No, I will not be sticking around if he is going to be at Thanksgiving. I don't care how you feel about it. You have been gaslighting me ever since he came back in the picture. You want me to forget the shit he did when I was a kid. I'm 30 now. That shit doesn't work on me. Ever since Dad died you've been looking for a 'companion' and that's fine, but you will respect my decision of not being around him. He abandoned me, replaced me, lied to me, kidnapped me, and expected me to forgive and forget all of that, much like you're doing right now. That man never wanted me as a child, what makes you think he wants me as an adult? What, now that I will be useful in some way? Because I took care of you most of my life? He's getting older, same for you. I have yet to spread my wings because you have made me feel responsible for you.
This will change at the beginning of the year and I know you hate it. You're beginning to realize that I've been disenchanted with you for a while now and that I'm no longer falling for the excuses you've been making. Bringing him back into the picture is the nail in that coffin. You don't respect how I feel, you try to minimize any concerns I bring up or what he's done as if I'm supposed to forget that pain! I figured when your one husband abandoned you, you'd realize what I felt but you still didn't care. All you care about is you, you, you and to hell with anyone else.

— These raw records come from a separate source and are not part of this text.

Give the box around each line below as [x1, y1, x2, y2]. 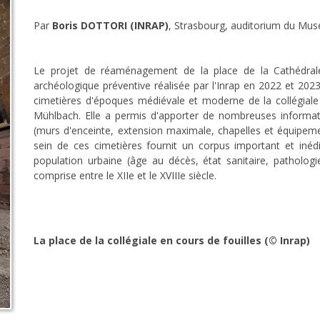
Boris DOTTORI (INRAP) [52, 18, 169, 32]
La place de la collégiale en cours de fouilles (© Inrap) [34, 233, 311, 247]
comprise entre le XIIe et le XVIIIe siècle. [34, 168, 217, 182]
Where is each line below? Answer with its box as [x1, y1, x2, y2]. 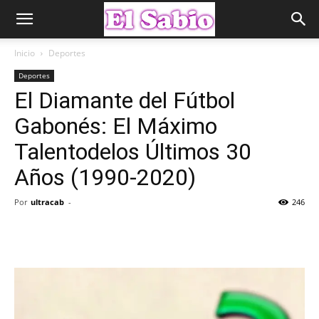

I should have seen it before. Both of you are the worst. The only reason I'm writing this is so I don't blurt something out before I leave and ruin the one-way trip. I'm done with both of you. I will not be attending the dinner if he's here. This isn't even a 'him or me' situation. You can keep him and when you and my sister realize what you've done by inviting him back into your lives, you'll realize what you've done. Hopefully, anyway. You might still be too damn hardheaded to admit any wrongdoing. You do tend to like to rewrite the past a lot. You're just having a hard time selling it now.